Did the sequence of events took place at all? Was it a product of imagination? Some viewers would go farther and suggest that Dr. Caligari told everything that Francis said to his fellow patient. This sordid, if not manipulative, narrative would be constantly used in film noir.

This is how to watch

Humphrey Bogart was only 57 years of age when he died on January 14, 1957. He was relatively young, but he already accomplished much in his career. He was one of the big stars of film noir, having appeared in classics like "The Big Sleep" (1946). Most of these pictures were talky, even silly in some scenes. Bogart often portrayed a hard-boiled cynic, which hid a noble side.

"The Treasure of Sierra Madre" (1948) was one of his notable works, an adaptation of B. Traven's adventure novel. It was about the search for gold in the Mexican countryside during the 1920s, which wasn't the best time to travel. (The Mexican Revolution was about to come to an end.) Three Americans risked their lives for the chance to be rich, but Traven peppered his story with quotes. They were warnings on how gold brought the worst out of anyone.
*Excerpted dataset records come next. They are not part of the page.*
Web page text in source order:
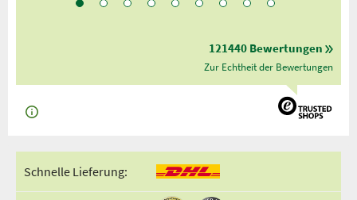
121440 Bewertungen
Zur Echtheit der Bewertungen
Schnelle Lieferung:
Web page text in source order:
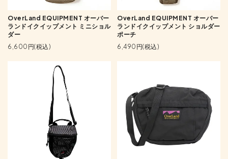
OverLand EQUIPMENT オーバー
ランドイクイップメント ミニショル
ダー
6,600円(税込)
OverLand EQUIPMENT オーバー
ランドイクイップメント ショルダー
ポーチ
6,490円(税込)
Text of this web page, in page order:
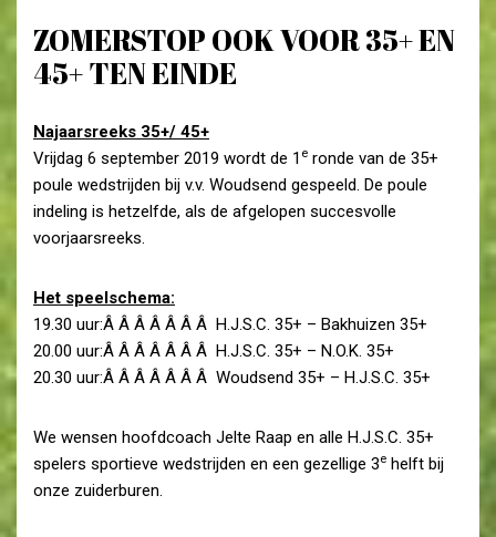
ZOMERSTOP OOK VOOR 35+ EN
45+ TEN EINDE
Najaarsreeks 35+/ 45+
Vrijdag 6 september 2019 wordt de 1 e ronde van de 35+
poule wedstrijden bij v.v. Woudsend gespeeld. De poule
indeling is hetzelfde, als de afgelopen succesvolle
voorjaarsreeks.
Het speelschema:
19.30 uur:Â Â Â Â Â Â Â H.J.S.C. 35+ – Bakhuizen 35+
20.00 uur:Â Â Â Â Â Â Â H.J.S.C. 35+ – N.O.K. 35+
20.30 uur:Â Â Â Â Â Â Â Woudsend 35+ – H.J.S.C. 35+
We wensen hoofdcoach Jelte Raap en alle H.J.S.C. 35+
spelers sportieve wedstrijden en een gezellige 3e helft bij
onze zuiderburen.
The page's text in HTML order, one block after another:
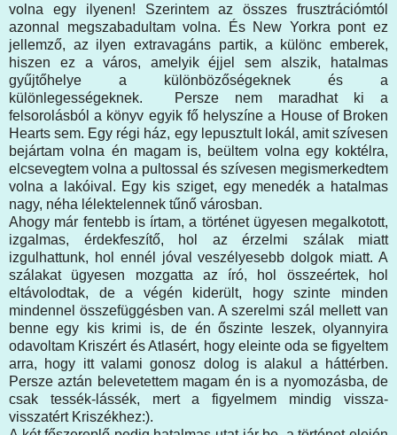
volna egy ilyenen! Szerintem az összes frusztrációmtól
azonnal megszabadultam volna. És New Yorkra pont ez
jellemző, az ilyen extravagáns partik, a különc emberek,
hiszen ez a város, amelyik éjjel sem alszik, hatalmas
gyűjtőhelye a különbözőségeknek és a
különlegességeknek. Persze nem maradhat ki a
felsorolásból a könyv egyik fő helyszíne a House of Broken
Hearts sem. Egy régi ház, egy lepusztult lokál, amit szívesen
bejártam volna én magam is, beültem volna egy koktélra,
elcsevegtem volna a pultossal és szívesen megismerkedtem
volna a lakóival. Egy kis sziget, egy menedék a hatalmas
nagy, néha lélektelennek tűnő városban.
Ahogy már fentebb is írtam, a történet ügyesen megalkotott,
izgalmas, érdekfeszítő, hol az érzelmi szálak miatt
izgulhattunk, hol ennél jóval veszélyesebb dolgok miatt. A
szálakat ügyesen mozgatta az író, hol összeértek, hol
eltávolodtak, de a végén kiderült, hogy szinte minden
mindennel összefüggésben van. A szerelmi szál mellett van
benne egy kis krimi is, de én őszinte leszek, olyannyira
odavoltam Kriszért és Atlasért, hogy eleinte oda se figyeltem
arra, hogy itt valami gonosz dolog is alakul a háttérben.
Persze aztán belevetettem magam én is a nyomozásba, de
csak tessék-lássék, mert a figyelmem mindig vissza-
visszatért Kriszékhez:).
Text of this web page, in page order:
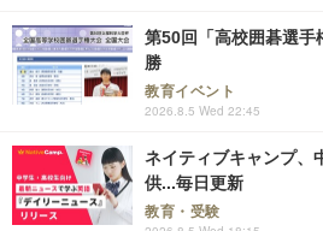
第50回「高校囲碁選手
勝
教育イベント
2026.8.5 Wed 22:45
ネイティブキャンプ、
供...毎日更新
教育・受験

The popularity of film noir began to diminish during the 1950s. The last few decades saw the rise of number of neo-noir films both in Hollywood and other countries. Fabián Bielinsky's "El aura" (2002) was one of those outstanding features. It was about an epileptic taxidermist often fantasizing about committing the perfect crime. It had something to do with his sheltered existence, of wanting to be the center of attention. The chance came, and he got away with it. His pet dog was the sole witness to it. If he could talked about it.